In high seasons of years gone by, approximately 400 people per day would tube down the river. That number has now dwindled to about 150.

The system for tubing is the same as it always was. Punters roll up to one of two sheds in town, pay 55,000 kip plus 60,000 kip deposit and sign away their right to sue if it all goes horribly wrong.

Drink beer and tube

Drink beer and tube.

A tuk tuk driver promptly loads four to 12 people into the back of his vehicle as well as all the tubes and drives four kilometres north to the drop off point right next to the Vang Vieng Organic Farm, which in itself is worth a visit for a top-notch feed.

A lightly load for the tubing tuk-tuks

A light load for the tubing tuk tuks.

With dry bag and or dry pouch slung around their necks, the punters set off downriver in their tubes ready for action. Except, the action never comes.

This is where it all starts

This is where it all starts

The journey downriver starts off slowly and many must be hoping for that one bar that must still be open, thumbing its nose at the government crackdown. But the destroyed bars keep coming, one after another.

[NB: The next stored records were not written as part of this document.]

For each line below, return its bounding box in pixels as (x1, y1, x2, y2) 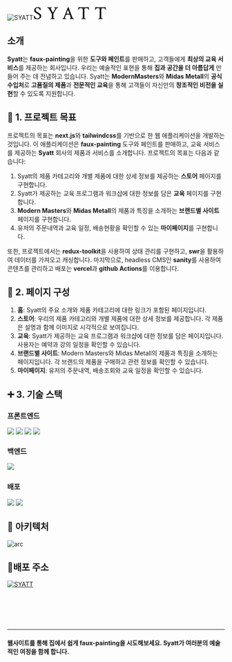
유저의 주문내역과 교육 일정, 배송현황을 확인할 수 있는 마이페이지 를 (17, 223, 195, 231)
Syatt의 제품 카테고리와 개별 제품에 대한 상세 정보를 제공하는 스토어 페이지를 (17, 171, 222, 180)
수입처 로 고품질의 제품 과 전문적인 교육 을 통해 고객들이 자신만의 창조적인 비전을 (7, 80, 217, 89)
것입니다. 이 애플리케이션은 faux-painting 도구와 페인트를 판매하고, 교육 (7, 140, 202, 148)
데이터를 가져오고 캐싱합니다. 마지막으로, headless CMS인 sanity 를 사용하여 (14, 256, 222, 264)
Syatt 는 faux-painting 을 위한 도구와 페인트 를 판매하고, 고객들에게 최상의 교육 (7, 55, 217, 63)
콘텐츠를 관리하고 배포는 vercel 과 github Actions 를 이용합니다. (7, 264, 180, 272)
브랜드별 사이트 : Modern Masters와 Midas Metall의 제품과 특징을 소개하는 (17, 349, 219, 357)

This bar has seen better days

This bar has seen better days.

In locations where massive platforms once towered over the river there is nothing but the riverbank left. Every part of these structures has been demolished.

The famous water slide is gone as are the small huts, large platforms and zip lines. In parts, it’s as if no bars ever existed.

The big slide is no more. Either are the bars which surrounded it.

The big slide is no more. Neither are the bars that surrounded it.

But those seeking a beer on the river need not worry. Many tubers stop at strategic points on the river bank to throw frisbees, play in the water and make new acquaintances, and at these stops, a local will inevitably find a way to sell beer.

Locals are happy to sell beer to thirsty tubers

Locals are happy to sell beer to thirsty tubers.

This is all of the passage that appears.